Below are a few exercises to get you on the path:

 

  1. The Thought Tamer – Inhale into your lower ribs and exhale through your mouth for a longer amount of time than your inhale. For example, inhale for 4 counts and exhale for 6,7, or 8 counts. Count the in breath & the out breath in your head (focuses brain) and repeat at least 10 times. Can be done anywhere, even in the grocery line.

 

  1. Calming Breath – Place your tongue lightly on the roof of your mouth at the ridge of your upper palate. Inhale from the lower rib area for a count of 4, hold breath gently for a count of 7 (less if 7 is too long), then exhale softly through your mouth and around your tongue for a count of 6, 7, 8 or 9. Repeat at least 4 times. Practice seated.

 

  1. Wave Breath – This is best learned with a teacher, but you can give it a go. Lie down comfortably.
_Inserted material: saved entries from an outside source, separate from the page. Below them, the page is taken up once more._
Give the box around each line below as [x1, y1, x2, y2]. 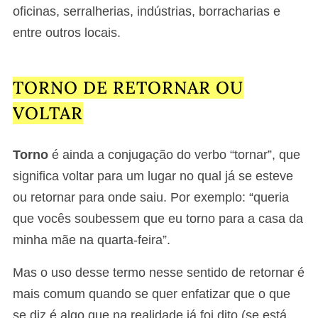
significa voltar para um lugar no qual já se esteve [13, 168, 293, 183]
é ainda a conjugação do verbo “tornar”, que [48, 147, 300, 162]
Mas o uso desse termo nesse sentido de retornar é [13, 265, 305, 280]
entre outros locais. [13, 25, 121, 40]
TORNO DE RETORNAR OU [13, 76, 243, 99]
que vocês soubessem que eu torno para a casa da [13, 211, 303, 226]
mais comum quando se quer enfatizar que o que [13, 286, 290, 301]
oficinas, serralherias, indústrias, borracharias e [13, 4, 280, 18]
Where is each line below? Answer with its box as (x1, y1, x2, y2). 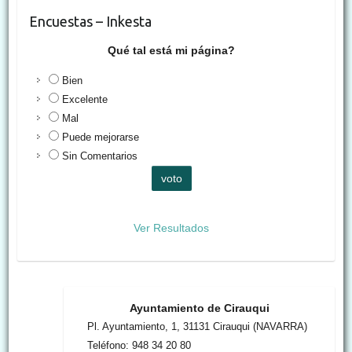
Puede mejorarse (61, 130, 139, 143)
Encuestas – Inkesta (28, 13, 152, 29)
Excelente (61, 93, 108, 105)
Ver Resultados (134, 221, 210, 234)
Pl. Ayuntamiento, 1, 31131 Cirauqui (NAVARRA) (87, 320, 308, 332)
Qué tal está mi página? (108, 43, 236, 57)
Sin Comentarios (61, 149, 137, 162)
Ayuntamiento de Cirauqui (129, 301, 269, 314)
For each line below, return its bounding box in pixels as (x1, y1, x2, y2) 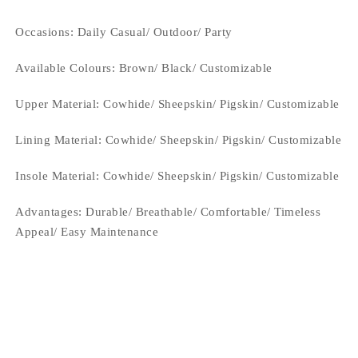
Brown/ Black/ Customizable (118, 61, 272, 74)
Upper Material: (15, 97, 104, 110)
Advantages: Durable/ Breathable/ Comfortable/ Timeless (15, 205, 321, 218)
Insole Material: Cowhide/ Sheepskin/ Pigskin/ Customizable (15, 169, 340, 182)
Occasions (15, 25, 70, 38)
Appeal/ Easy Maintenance (15, 225, 159, 238)
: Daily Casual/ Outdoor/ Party (70, 25, 233, 38)
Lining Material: (15, 133, 105, 146)
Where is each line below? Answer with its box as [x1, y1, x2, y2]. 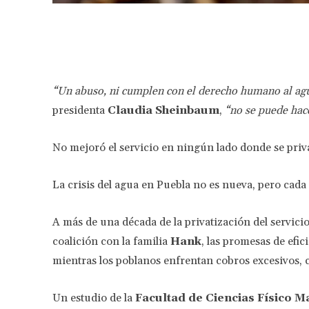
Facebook [218, 30, 252, 40]
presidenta [52, 103, 108, 117]
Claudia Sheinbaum [108, 103, 219, 117]
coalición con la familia [52, 234, 170, 248]
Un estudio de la [52, 290, 132, 305]
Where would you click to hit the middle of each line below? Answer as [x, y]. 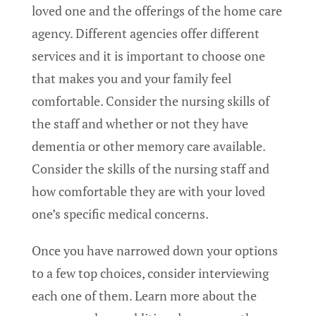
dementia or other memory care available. [148, 146]
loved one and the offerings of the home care [157, 11]
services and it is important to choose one [148, 56]
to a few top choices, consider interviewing [150, 273]
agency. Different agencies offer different [146, 34]
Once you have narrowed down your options [155, 251]
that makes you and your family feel [132, 79]
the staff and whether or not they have [140, 124]
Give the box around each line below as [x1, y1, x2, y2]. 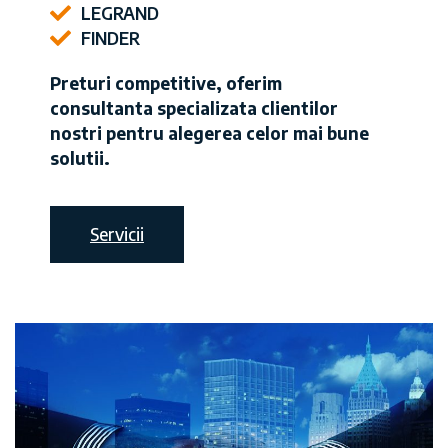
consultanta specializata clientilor [50, 97, 338, 120]
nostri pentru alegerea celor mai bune [50, 122, 369, 145]
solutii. [50, 147, 110, 170]
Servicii [90, 222, 144, 245]
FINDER [81, 27, 141, 50]
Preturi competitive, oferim [50, 72, 282, 95]
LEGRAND [81, 2, 160, 25]
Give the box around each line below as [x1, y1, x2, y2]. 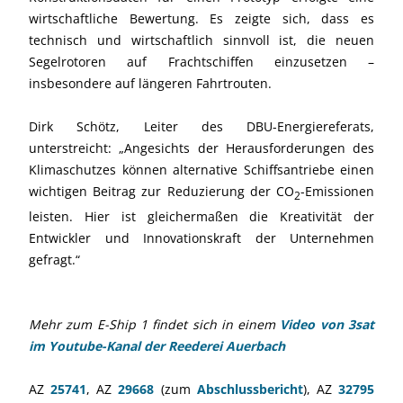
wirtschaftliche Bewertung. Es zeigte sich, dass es [29, 9, 374, 27]
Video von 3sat [280, 316, 375, 334]
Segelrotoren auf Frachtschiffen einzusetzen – [29, 52, 374, 70]
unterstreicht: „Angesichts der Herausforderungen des [29, 139, 374, 157]
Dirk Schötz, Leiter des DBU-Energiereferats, [29, 117, 374, 135]
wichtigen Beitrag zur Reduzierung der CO [29, 182, 294, 200]
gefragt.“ [29, 251, 87, 269]
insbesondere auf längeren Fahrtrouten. [29, 74, 272, 92]
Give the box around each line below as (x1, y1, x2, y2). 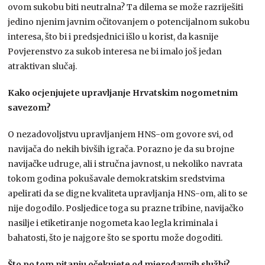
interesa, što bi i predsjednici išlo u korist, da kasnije (8, 31, 219, 42)
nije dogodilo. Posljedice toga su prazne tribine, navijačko (8, 202, 244, 214)
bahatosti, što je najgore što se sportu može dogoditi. (8, 232, 223, 243)
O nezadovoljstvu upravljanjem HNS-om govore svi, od (8, 128, 234, 140)
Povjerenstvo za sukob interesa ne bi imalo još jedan (8, 46, 222, 57)
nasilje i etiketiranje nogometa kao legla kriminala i (8, 217, 218, 228)
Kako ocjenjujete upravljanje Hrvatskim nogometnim (8, 87, 238, 98)
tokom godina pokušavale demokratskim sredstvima (8, 173, 225, 184)
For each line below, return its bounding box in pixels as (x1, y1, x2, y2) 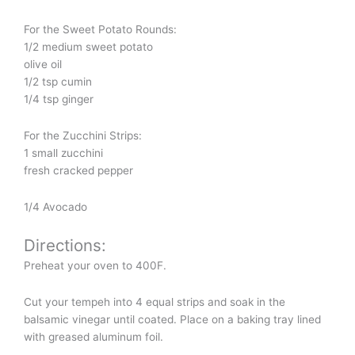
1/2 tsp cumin (24, 74, 92, 88)
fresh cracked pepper (24, 163, 133, 177)
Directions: (24, 235, 106, 255)
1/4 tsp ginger (24, 92, 94, 105)
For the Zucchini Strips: (24, 128, 142, 142)
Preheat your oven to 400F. (24, 258, 166, 272)
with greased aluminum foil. (24, 330, 163, 343)
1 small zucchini (24, 146, 103, 159)
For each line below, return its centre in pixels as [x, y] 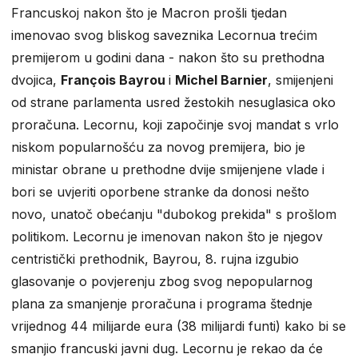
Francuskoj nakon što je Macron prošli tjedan [149, 13]
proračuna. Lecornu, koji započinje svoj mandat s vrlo [175, 125]
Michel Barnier [221, 80]
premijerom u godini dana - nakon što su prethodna [168, 58]
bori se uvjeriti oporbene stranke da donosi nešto [160, 192]
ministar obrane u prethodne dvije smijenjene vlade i [168, 170]
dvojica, [36, 80]
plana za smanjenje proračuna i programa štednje [162, 304]
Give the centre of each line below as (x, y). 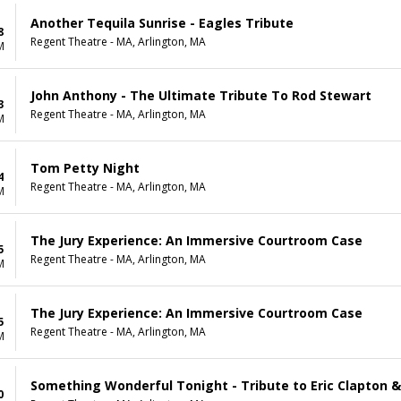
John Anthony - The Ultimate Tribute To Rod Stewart (201, 96)
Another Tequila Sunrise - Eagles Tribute (162, 23)
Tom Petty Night (85, 168)
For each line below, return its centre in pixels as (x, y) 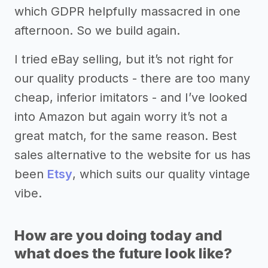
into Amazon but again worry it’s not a (121, 116)
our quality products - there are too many (132, 78)
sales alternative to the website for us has (133, 155)
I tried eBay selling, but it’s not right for (124, 59)
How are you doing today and (118, 235)
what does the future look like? (123, 253)
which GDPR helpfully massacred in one (127, 11)
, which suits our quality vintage (161, 174)
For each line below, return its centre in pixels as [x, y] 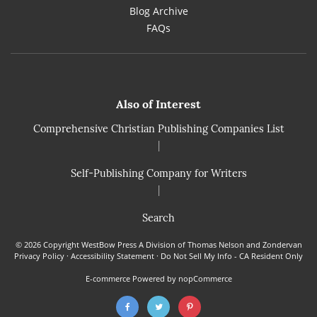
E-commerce [109, 278]
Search [158, 218]
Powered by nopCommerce [182, 278]
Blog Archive [158, 11]
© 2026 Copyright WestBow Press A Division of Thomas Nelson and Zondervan [158, 244]
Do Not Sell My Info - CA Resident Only [232, 256]
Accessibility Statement [113, 256]
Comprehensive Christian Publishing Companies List [158, 129]

Inhale from the base of your spine up to your heart for a count of 4, 5 or 6. Fill your torso 3 dimensionally as you breathe in and think of it as a wave of breath, water or light that fills from the base of you to the chest & upper back. Exhale from the upper area all the way back down to the base and when you’ve exhaled fully, hold the breath out just for a heartbeat or two. If you have an ocean sound track, that is a great addition to this practice. Continue for 5 to 15 minutes.

 

  1. Breath Mantra – there is a mantra from the Sanskrit that is SoHum. It roughly translates to mean that there is an identity we have that knows ourselves to be more than our everyday thoughts, worries, likes, dislikes and wanting. It means I Am, and the intent in chanting it is that we return to our undivided wholeness. Sit or lie down, on the in breath in your mind chant So and on the out breath chant Hum in your mind. Imagine the chant is deep in your heart and resounding through your whole body. Even ‘hear it’ as a resonant presence, for it is the sound of the breath.